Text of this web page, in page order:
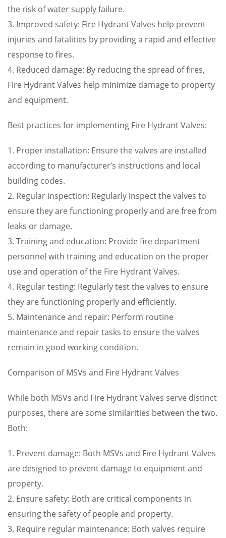
the risk of water supply failure.
3. Improved safety: Fire Hydrant Valves help prevent
injuries and fatalities by providing a rapid and effective
response to fires.
4. Reduced damage: By reducing the spread of fires,
Fire Hydrant Valves help minimize damage to property
and equipment.
Best practices for implementing Fire Hydrant Valves:
1. Proper installation: Ensure the valves are installed
according to manufacturer’s instructions and local
building codes.
2. Regular inspection: Regularly inspect the valves to
ensure they are functioning properly and are free from
leaks or damage.
3. Training and education: Provide fire department
personnel with training and education on the proper
use and operation of the Fire Hydrant Valves.
4. Regular testing: Regularly test the valves to ensure
they are functioning properly and efficiently.
5. Maintenance and repair: Perform routine
maintenance and repair tasks to ensure the valves
remain in good working condition.
Comparison of MSVs and Fire Hydrant Valves
While both MSVs and Fire Hydrant Valves serve distinct
purposes, there are some similarities between the two.
Both:
1. Prevent damage: Both MSVs and Fire Hydrant Valves
are designed to prevent damage to equipment and
property.
2. Ensure safety: Both are critical components in
ensuring the safety of people and property.
3. Require regular maintenance: Both valves require
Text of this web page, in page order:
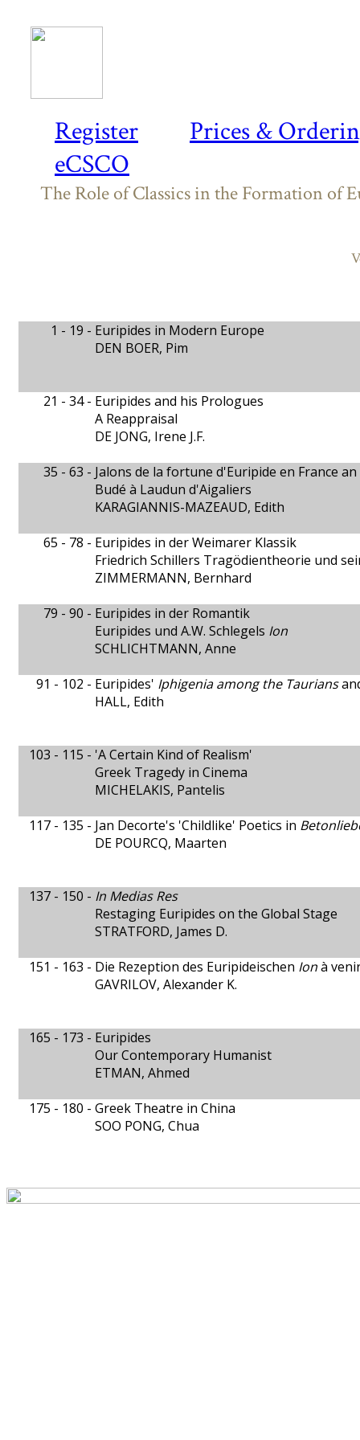
Register
Prices &
eCSCO
The Role of Classics in the Formation of
1 - 19 - Euripides in Modern Europe
DEN BOER, Pim
21 - 34 - Euripides and his Prologues
A Reappraisal
DE JONG, Irene J.F.
35 - 63 - Jalons de la fortune d'Euripide en France an
Budé à Laudun d'Aigaliers
KARAGIANNIS-MAZEAUD, Edith
65 - 78 - Euripides in der Weimarer Klassik
Friedrich Schillers Tragödientheorie und
ZIMMERMANN, Bernhard
79 - 90 - Euripides in der Romantik
Euripides und A.W. Schlegels Ion
SCHLICHTMANN, Anne
91 - 102 - Euripides' Iphigenia among the Taurians
HALL, Edith
103 - 115 - 'A Certain Kind of Realism'
Greek Tragedy in Cinema
MICHELAKIS, Pantelis
117 - 135 - Jan Decorte's 'Childlike' Poetics in
DE POURCQ, Maarten
137 - 150 - In Medias Res
Restaging Euripides on the Global Stage
STRATFORD, James D.
151 - 163 - Die Rezeption des Euripideischen Ionà
GAVRILOV, Alexander K.
165 - 173 - Euripides
Our Contemporary Humanist
ETMAN, Ahmed
175 - 180 - Greek Theatre in China
SOO PONG, Chua
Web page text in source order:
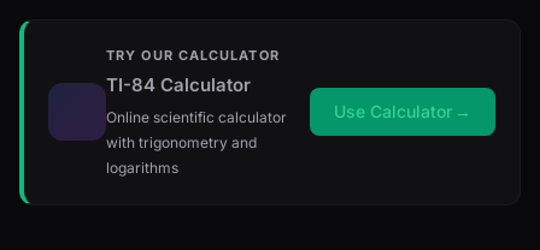
TRY OUR CALCULATOR
TI-84 Calculator
Online scientific calculator
with trigonometry and
logarithms
Use Calculator →
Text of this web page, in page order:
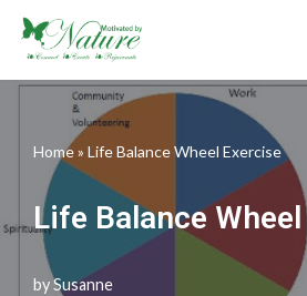
Skip
to
content
Home» Life Balance Wheel Exercise
Life Balance
bySusanne
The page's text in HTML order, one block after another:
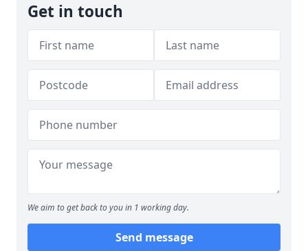
Get in touch
We aim to get back to you in 1 working day.
Send message
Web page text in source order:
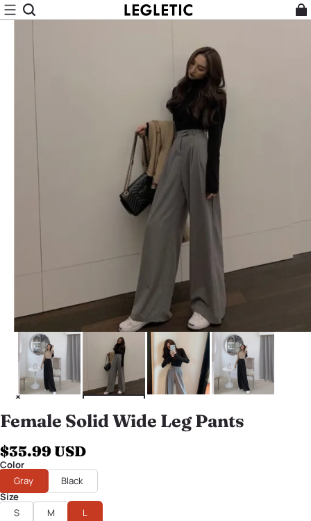
Female Solid Wide Leg Pants
$35.99 USD
Color
Gray
Black
Size
S
M
L
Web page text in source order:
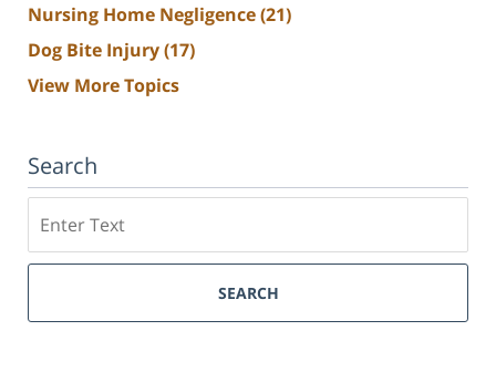
Nursing Home Negligence(21)
Dog Bite Injury(17)
View More Topics
Search
SEARCH
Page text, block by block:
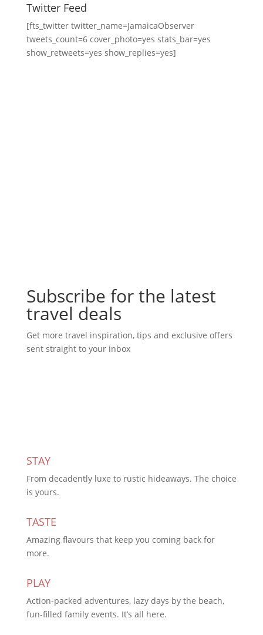
Twitter Feed
[fts_twitter twitter_name=JamaicaObserver
tweets_count=6 cover_photo=yes stats_bar=yes
show_retweets=yes show_replies=yes]
Subscribe for the latest
travel deals
Get more travel inspiration, tips and exclusive offers
sent straight to your inbox
STAY
From decadently luxe to rustic hideaways. The choice
is yours.
TASTE
Amazing flavours that keep you coming back for
more.
PLAY
Action-packed adventures, lazy days by the beach,
fun-filled family events. It’s all here.
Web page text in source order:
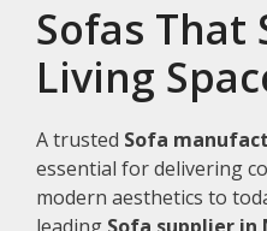
Sofas That
Living
A trusted Sofa
essential for delivering
modern aesthetics to
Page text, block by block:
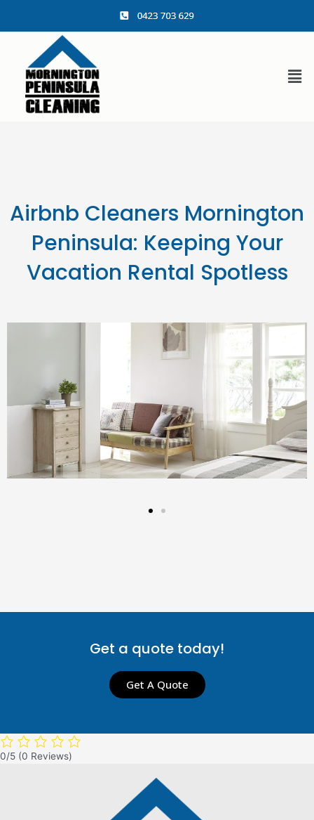
Airbnb Cleaners Mornington
Peninsula: Keeping Your
Vacation Rental Spotless
Get a quote today!
Get A Quote
0/5 (0 Reviews)
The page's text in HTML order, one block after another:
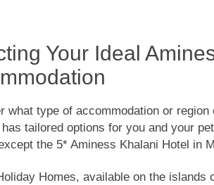
Your Ideal
what type of accommodation or
tailored options for you and your
the 5* Aminess Khalani Hotel in
Homes, available on the islands
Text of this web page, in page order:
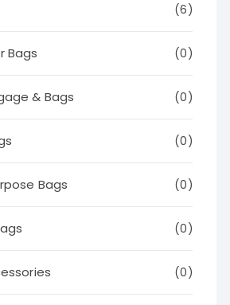
(6)
Bags (0)
& Bags (0)
(0)
Bags (0)
(0)
(0)
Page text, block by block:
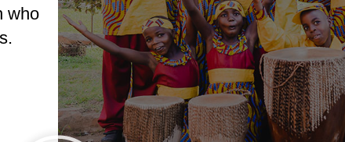
who
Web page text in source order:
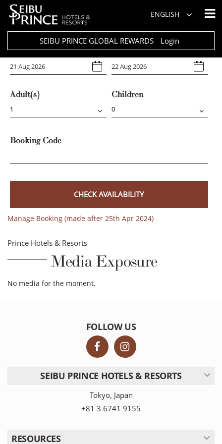
ENGLISH
SEIBU PRINCE GLOBAL REWARDS Login
Hotel
Select Any
Arrival Departure
Adult(s) Children
Booking Code
CHECK AVAILABILITY
Manage Booking (made after 25th Apr 2024)
Prince Hotels & Resorts
Media Exposure
No media for the moment.
FOLLOW US
SEIBU PRINCE HOTELS & RESORTS
Tokyo, Japan
+81 3 6741 9155
RESOURCES
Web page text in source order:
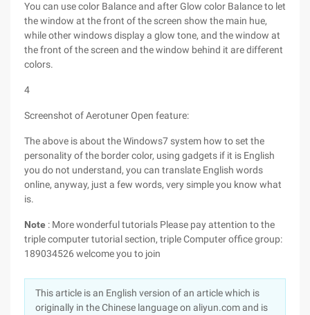
You can use color Balance and after Glow color Balance to let
the window at the front of the screen show the main hue,
while other windows display a glow tone, and the window at
the front of the screen and the window behind it are different
colors.
4
Screenshot of Aerotuner Open feature:
The above is about the Windows7 system how to set the
personality of the border color, using gadgets if it is English
you do not understand, you can translate English words
online, anyway, just a few words, very simple you know what
is.
Note : More wonderful tutorials Please pay attention to the
triple computer tutorial section, triple Computer office group:
189034526 welcome you to join
This article is an English version of an article which is
originally in the Chinese language on aliyun.com and is
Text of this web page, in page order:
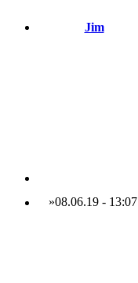
Jim
»08.06.19- 13:07
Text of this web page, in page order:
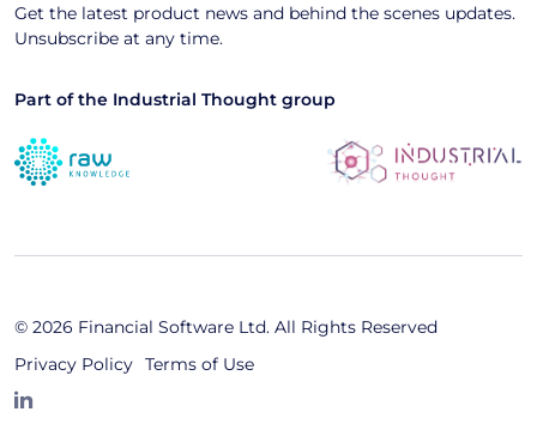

━━━━━━━━━━━━━━━━━━━━━━━━━━━━━━

▶ [Goal of the exercise]:
Each line containing the word "properly" must be pulled from the listing and copied.

▶ [Exercise result]:
ensure they are functioning properly and are free from
they are functioning properly and efficiently.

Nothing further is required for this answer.